Friendship is also relevant to the sphere of politics for Arendt. As Pinchas Huberman observes in another recent HAC blog post, that same conception of friendship as a tireless dialogue informs Arendt’s way of describing the shared life of citizens in some of her works. There is a kind of Arendtian civic friendship that Huberman reconstructs from Arendt’s description of Lessing, whose “result-less discourse” is “a compressed representation of the unique relationship that is a political community.”[4] In an essay now known as “Socrates,”[5] Arendt outlines an ideal of civic friendship rooted in a kind of Socratic statesmanship that is similar in some ways to the Lessing version. In both essays, Arendt focuses on the possibility that dialogue can shape citizens’ understanding of the world they share and their understanding of what ‘sharing the world’ means and looks like.

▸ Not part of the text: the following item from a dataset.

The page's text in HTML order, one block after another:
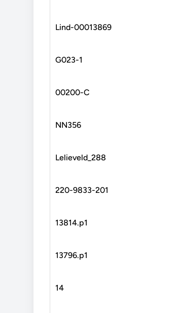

In light of all this, it can be tempting to read Arendt as a champion of friendship whose dialogical understanding of friendship provides a bridge between worldly engagement with fellow citizens in a political community on one hand and withdrawal from the world in the activity of thought or private conversation on the other. We could say that friendship seems to form the basis of an Arendtian city-soul analogy that knits together the various dimensions of human experience. Yet the quotation from The Life of the Mind that opens this piece shows that Arendt explicitly distinguishes between the dual ‘I and Thou’ of thought (i.e., the duality of friendship per se) and the plural ‘We’ of politics. The “essential plurality” of being human “is far from explored when an I-Thou relationship is added to the traditional understanding of human nature.”[6] The dialogue with a friend — a personal friend or an inner friend — “can never reach the We, the true plural of Action.”[7] The intimate dialogue between friends or within the self, which is characterized by ‘appeal’ to the other (the friend, the beloved, the Thou), cannot extend “and become paradigmatic for the political sphere.”[8] In short, the duality characteristic of friendship does not fully account for the plurality characteristic of the political sphere.

Why does Arendt highlight the difference between plurality and duality, insisting on the insufficiency of a dialogical model (of I and Thou) for explaining the plurality that characterizes political life? In cautioning against the assimilation of politics to friendly dialogue, Arendt invites us to ask how friendship relates to the human condition of plurality and to the political activity we undertake with others.

I will suggest a few avenues to explore in answering this question. The first is to think about Arendt’s overarching claim that human life is fundamentally conditioned by plurality. The irreducible uniqueness of each human person is, for Arendt, the basis of world-disclosure. Our sense of (shared) reality depends on hearing from others how they perceive the world. The political sphere is where human beings appear to one another in their equality and distinctiveness. Through the words and deeds by which we appear to one another in public, we help shape the webs of relationships that, together with durable things, make up the world we have in common.[9] The plurality of perspectives that constitutes the reality we share is not reducible to a collection of conversational pairs. Each person appears to a multiplicity of others in a shared space. Political interaction depends on plurality.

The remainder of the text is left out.